* _ACTION ITEM_: What needs reproducing is the run of lines in the data below starting at the line with "that have not" and ending at the line with "NATIONAL NEWS", both ends included. Copy it exactly, without pictures, and add nothing.

· · · ·

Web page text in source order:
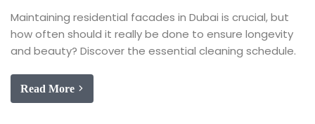
Maintaining residential facades in Dubai is crucial, but
how often should it really be done to ensure longevity
and beauty? Discover the essential cleaning schedule.
Read More
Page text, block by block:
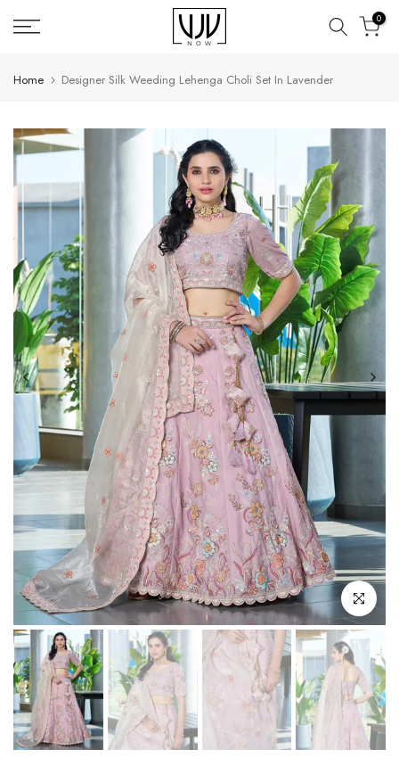
Skip
to
0
Home Designer Silk Weeding Lehenga Choli Set In Lavender
Click to
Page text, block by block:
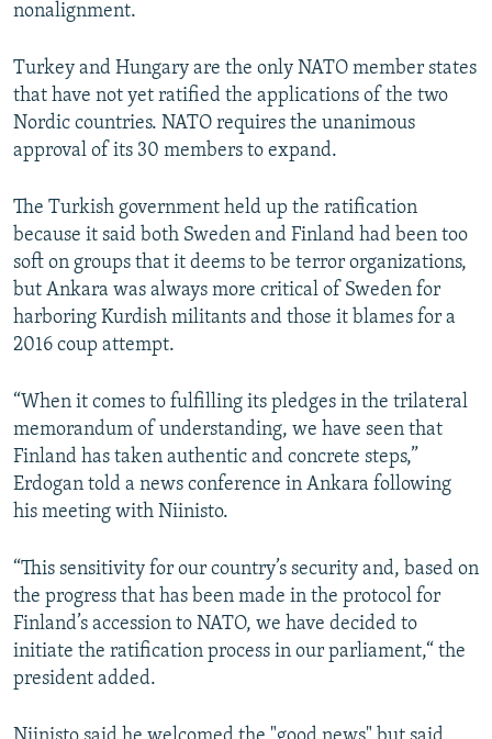
nonalignment.
Turkey and Hungary are the only NATO member states
that have not yet ratified the applications of the two
Nordic countries. NATO requires the unanimous
approval of its 30 members to expand.
The Turkish government held up the ratification
because it said both Sweden and Finland had been too
soft on groups that it deems to be terror organizations,
but Ankara was always more critical of Sweden for
harboring Kurdish militants and those it blames for a
2016 coup attempt.
“When it comes to fulfilling its pledges in the trilateral
memorandum of understanding, we have seen that
Finland has taken authentic and concrete steps,”
Erdogan told a news conference in Ankara following
his meeting with Niinisto.
“This sensitivity for our country’s security and, based on
the progress that has been made in the protocol for
Finland’s accession to NATO, we have decided to
initiate the ratification process in our parliament,“ the
president added.
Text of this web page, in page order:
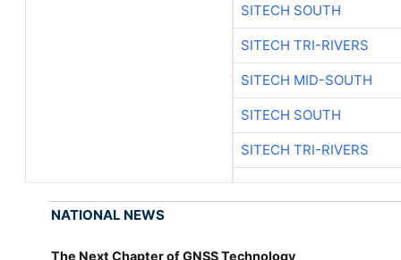
SITECH SOUTH
SITECH TRI-RIVERS
SITECH MID-SOUTH
SITECH SOUTH
SITECH TRI-RIVERS
NATIONAL NEWS
The Next Chapter of GNSS Technology
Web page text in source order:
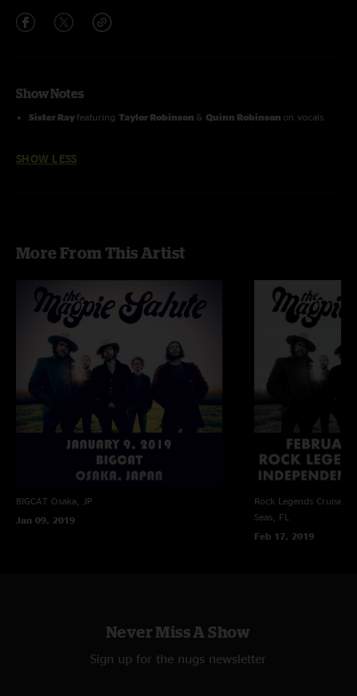
Show Notes
Sister Rayfeaturing Taylor Robinson & Quinn Robinson on vocals
SHOW LESS
More From This Artist
BIGCAT Osaka, JP
Jan 09, 2019
Rock Legends Cruise VII
Seas, FL
Feb 17, 2019
Never Miss A Show
Sign up for the nugs newsletter
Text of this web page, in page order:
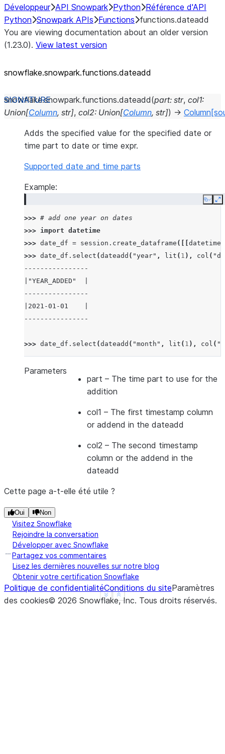
Développeur API Snowpark Python Référence d'API
Python Snowpark APIs Functions functions.dateadd
You are viewing documentation about an older version
(1.23.0). View latest version
snowflake.snowpark.functions.dateadd
snowflake.snowpark.functions.dateadd(part: str, col1:
Union[Column, str], col2: Union[Column, str]) → Column
Adds the specified value for the specified date or
time part to date or time expr.
Supported date and time parts
Example:
Copy
>>> # add one year on dates
>>> import datetime
>>> date_df = session . create_dataframe ([[ datetime
>>> date_df . select (dateadd ( "year" , lit ( 1 ), col (
----------------
|"YEAR_ADDED"  |
----------------
|2021-01-01    |
----------------
>>> date_df . select (dateadd ( "month" , lit ( 1 ), col (
-----------------
|"MONTH_ADDED"  |
-----------------
|2020-02-01     |
---------------
---------------
Show less
See more
Parameters
part – The time part to use for the
addition
col1 – The first timestamp column
or addend in the dateadd
col2 – The second timestamp
column or the addend in the
dateadd
Cette page a-t-elle été utile ?
Oui Non
Visitez Snowflake
Rejoindre la conversation
Développer avec Snowflake
Partagez vos commentaires
Lisez les dernières nouvelles sur notre blog
Obtenir votre certification Snowflake
Politique de confidentialitéConditions du siteParamètres
des cookies© 2026 Snowflake, Inc. Tous droits réservés.
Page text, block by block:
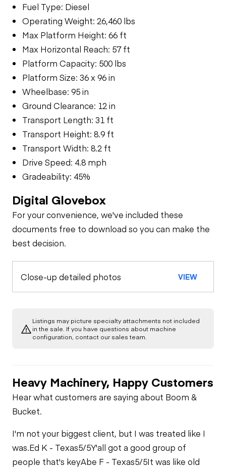
Fuel Type: Diesel
Operating Weight: 26,460 lbs
Max Platform Height: 66 ft
Max Horizontal Reach: 57 ft
Platform Capacity: 500 lbs
Platform Size: 36 x 96 in
Wheelbase: 95 in
Ground Clearance: 12 in
Transport Length: 31 ft
Transport Height: 8.9 ft
Transport Width: 8.2 ft
Drive Speed: 4.8 mph
Gradeability: 45%
Digital Glovebox
For your convenience, we've included these
documents free to download so you can make the
best decision.
Close-up detailed photos VIEW
Listings may picture specialty attachments not included
in the sale. If you have questions about machine
configuration, contact our sales team.
Heavy Machinery, Happy Customers
Hear what customers are saying about Boom &
Bucket.
I'm not your biggest client, but I was treated like I
was.Ed K - Texas5/5Y'all got a good group of
people that's keyAbe F - Texas5/5It was like old
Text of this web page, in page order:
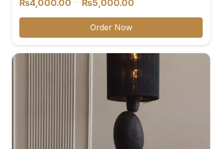
₨4,000.00 ₨5,000.00
range:
through
₨5,000.00
Order Now
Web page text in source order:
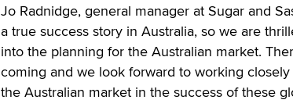
Jo Radnidge, general manager at Sugar and
a true success story in Australia, so we are
into the planning for the Australian market.
coming and we look forward to working
the Australian market in the success of these
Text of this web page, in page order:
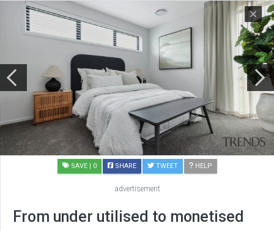
SAVE | 0 SHARE TWEET HELP
advertisement
From under utilised to monetised
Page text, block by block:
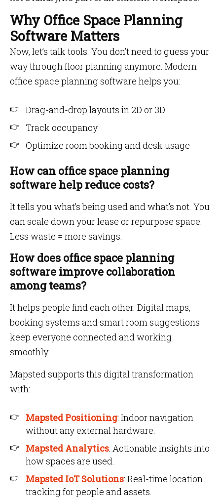
Why Office Space Planning
Software Matters
Now, let’s talk tools. You don’t need to guess your
way through floor planning anymore. Modern
office space planning software helps you:
Drag-and-drop layouts in 2D or 3D
Track occupancy
Optimize room booking and desk usage
How can office space planning
software help reduce costs?
It tells you what’s being used and what’s not. You
can scale down your lease or repurpose space.
Less waste = more savings.
How does office space planning
software improve collaboration
among teams?
It helps people find each other. Digital maps,
booking systems and smart room suggestions
keep everyone connected and working
smoothly.
Mapsted supports this digital transformation
with:
Mapsted Positioning: Indoor navigation
without any external hardware.
Mapsted Analytics: Actionable insights into
how spaces are used.
Mapsted IoT Solutions: Real-time location
tracking for people and assets.
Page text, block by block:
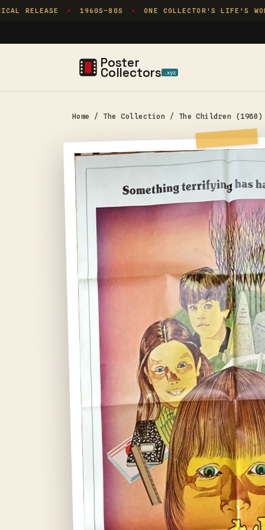
Skip to
RELEASE ✦ 1960S–80S ✦ ONE COLLECTOR'S LIFE'S WORK
Poster
Collectors .xyz
Home / The Collection / The Children
Skip to
product
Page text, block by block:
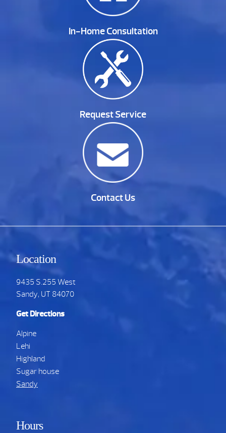
In-Home Consultation
Request Service
Contact Us
Location
9435 S.255 West
Sandy, UT 84070
Get Directions
Alpine
Lehi
Highland
Sugar house
Sandy
Hours
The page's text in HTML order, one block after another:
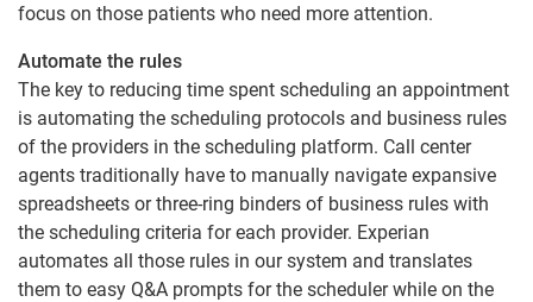
focus on those patients who need more attention.
Automate the rules
The key to reducing time spent scheduling an appointment
is automating the scheduling protocols and business rules
of the providers in the scheduling platform. Call center
agents traditionally have to manually navigate expansive
spreadsheets or three-ring binders of business rules with
the scheduling criteria for each provider. Experian
automates all those rules in our system and translates
them to easy Q&A prompts for the scheduler while on the
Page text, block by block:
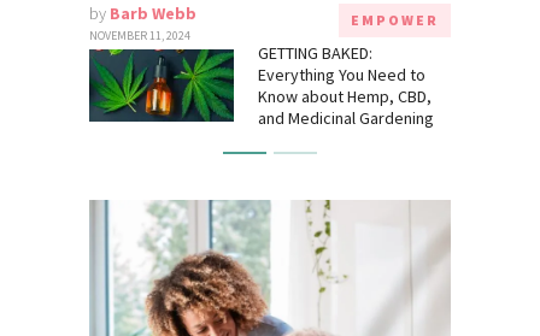
by Barb Webb
NOVEMBER 11, 2024
EMPOWER
GETTING BAKED:
Everything You Need to
Know about Hemp, CBD,
and Medicinal Gardening
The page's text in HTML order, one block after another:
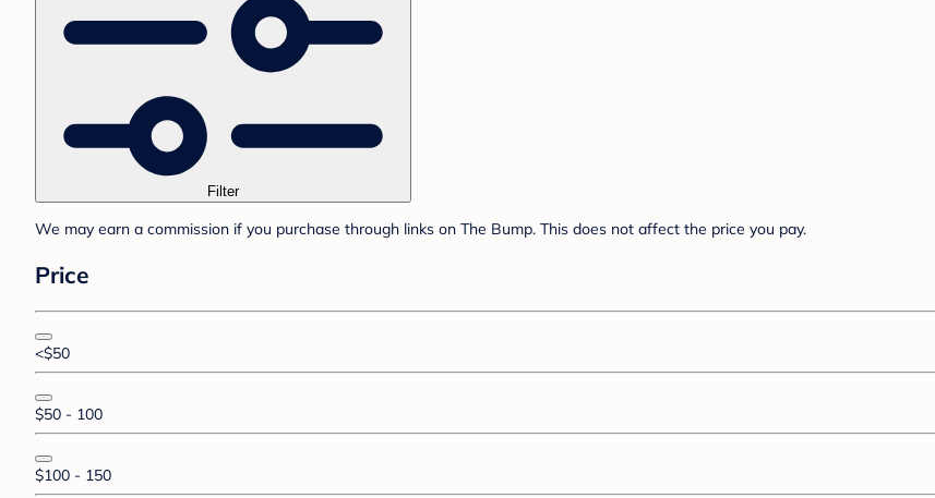
Filter
We may earn a commission if you purchase through links on The Bump. This does not affect the price you pay.
Price
<$50
$50 - 100
$100 - 150

· · · ·

* _RESULT OF THIS EXERCISE_:
that have not yet ratified the applications of the two
Nordic countries. NATO requires the unanimous
approval of its 30 members to expand.
The Turkish government held up the ratification
because it said both Sweden and Finland had been too
soft on groups that it deems to be terror organizations,
but Ankara was always more critical of Sweden for
harboring Kurdish militants and those it blames for a
2016 coup attempt.
“When it comes to fulfilling its pledges in the trilateral
memorandum of understanding, we have seen that
Finland has taken authentic and concrete steps,”
Erdogan told a news conference in Ankara following
his meeting with Niinisto.
“This sensitivity for our country’s security and, based on
the progress that has been made in the protocol for
Finland’s accession to NATO, we have decided to
initiate the ratification process in our parliament,“ the
president added.
Text of this web page, in page order:
SITECH SOUTH
SITECH TRI-RIVERS
SITECH MID-SOUTH
SITECH SOUTH
SITECH TRI-RIVERS
NATIONAL NEWS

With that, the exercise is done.